To help with benchmarking effort, we are adding the support for counting the FLOPS during the fine-tuning process. You can achieve this by setting `--flop_counter` when launching your single/multi GPU fine-tuning. Use `--flop_counter_start` to choose which step to count the FLOPS. It is recommended to allow a warm-up stage before using the FLOPS counter.
Similarly, you can set `--use_profiler` flag and pass a profiling output path using `--profiler_dir` to capture the profile traces of your model using [PyTorch profiler](https://pytorch.org/tutorials/intermediate/tensorboard_profiler_tutorial.html). To get accurate profiling result, the pytorch profiler requires a warm-up stage and the current config is wait=1, warmup=2, active=3, thus the profiler will start the profiling after step 3 and will record the next 3 steps. Therefore, in order to use pytorch profiler, the --max-train-step has been greater than 6. The pytorch profiler would be helpful for debugging purposes. However, the `--flop_counter` and `--use_profiler` can not be used in the same time to ensure the measurement accuracy.

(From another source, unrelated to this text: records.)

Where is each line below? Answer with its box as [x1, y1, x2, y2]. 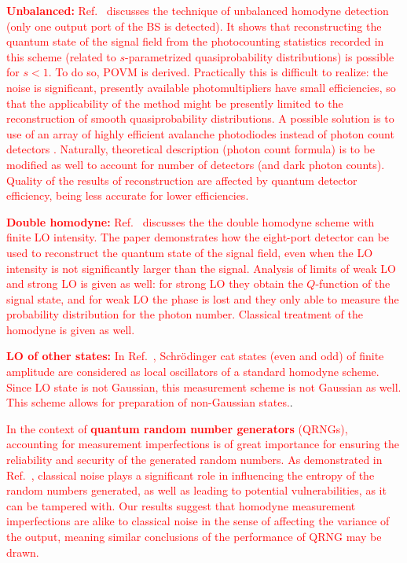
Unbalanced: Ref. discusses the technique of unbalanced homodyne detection [6, 2, 389, 18]
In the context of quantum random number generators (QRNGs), [6, 420, 348, 436]
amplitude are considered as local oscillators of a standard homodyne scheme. [6, 363, 379, 380]
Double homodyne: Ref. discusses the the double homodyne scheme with [6, 213, 375, 230]
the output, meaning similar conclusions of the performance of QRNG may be [6, 528, 382, 544]
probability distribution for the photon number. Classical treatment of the [6, 306, 363, 322]
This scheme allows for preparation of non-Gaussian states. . [6, 394, 293, 410]
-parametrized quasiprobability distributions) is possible [125, 48, 394, 64]

The provided fine tuning scripts allows you to select between three datasets by passing the `dataset` arg to the `llama_recipes.finetuning` module or [`recipes/finetuning/finetuning.py`](../finetuning.py) script. The current options are `grammar_dataset`, `alpaca_dataset`and `samsum_dataset`. Additionally, we integrate the OpenAssistant/oasst1 dataset as an [example for a custom dataset](custom_dataset.py) Note: Use of any of the datasets should be in compliance with the dataset's underlying licenses (including but not limited to non-commercial uses)

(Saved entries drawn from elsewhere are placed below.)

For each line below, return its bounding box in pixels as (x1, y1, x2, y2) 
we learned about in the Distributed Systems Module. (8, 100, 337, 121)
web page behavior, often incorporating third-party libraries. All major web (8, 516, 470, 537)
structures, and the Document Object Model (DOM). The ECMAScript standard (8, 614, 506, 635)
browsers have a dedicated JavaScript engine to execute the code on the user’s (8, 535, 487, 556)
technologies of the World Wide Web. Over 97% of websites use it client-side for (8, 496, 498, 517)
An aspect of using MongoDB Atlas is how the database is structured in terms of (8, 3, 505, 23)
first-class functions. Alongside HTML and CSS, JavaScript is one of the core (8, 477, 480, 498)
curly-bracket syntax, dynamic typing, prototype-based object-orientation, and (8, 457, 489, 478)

*[grammar_dataset](https://huggingface.co/datasets/jfleg) contains 150K pairs of english sentences and possible corrections.
*[alpaca_dataset](https://github.com/tatsu-lab/stanford_alpaca) provides 52K instruction-response pairs as generated by `text-davinci-003`.

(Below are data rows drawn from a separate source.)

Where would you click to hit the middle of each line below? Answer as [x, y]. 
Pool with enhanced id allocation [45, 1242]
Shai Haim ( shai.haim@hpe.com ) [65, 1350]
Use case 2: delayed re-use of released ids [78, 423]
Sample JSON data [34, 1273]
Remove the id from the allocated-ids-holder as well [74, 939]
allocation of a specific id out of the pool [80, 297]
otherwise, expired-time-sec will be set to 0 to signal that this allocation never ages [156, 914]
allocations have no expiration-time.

*[samsum_dataset](https://huggingface.co/datasets/samsum) contains about 16k messenger-like conversations with summaries.
*[OpenAssistant/oasst1](https://huggingface.co/datasets/OpenAssistant/oasst1/) contains about 88k messages from assistant-style conversations.
## Batching Strategies
Llama-recipes support two strategies to batch requests together.
The default setting is `packing` which concatenates the tokenized samples into long sequences filling up the context length of the model.
This is the most compute efficient variant as it avoids any padding and all sequences have the same length.
Samples at the boundary of the context length are truncated and the remainder of the cut sequence it used as the start of the next long sequence.
If the amount of training data is small this procedure might introduce a lot of noise into the training data which can hurt the prediction performance of the fine-tune model.
Therefore, we also support a `padding` strategy which does not introduce the addition noise due to truncated sequences.
The strategy tries to minimize the efficiency loss by batching samples of similar length together so only minimal padding is necessary.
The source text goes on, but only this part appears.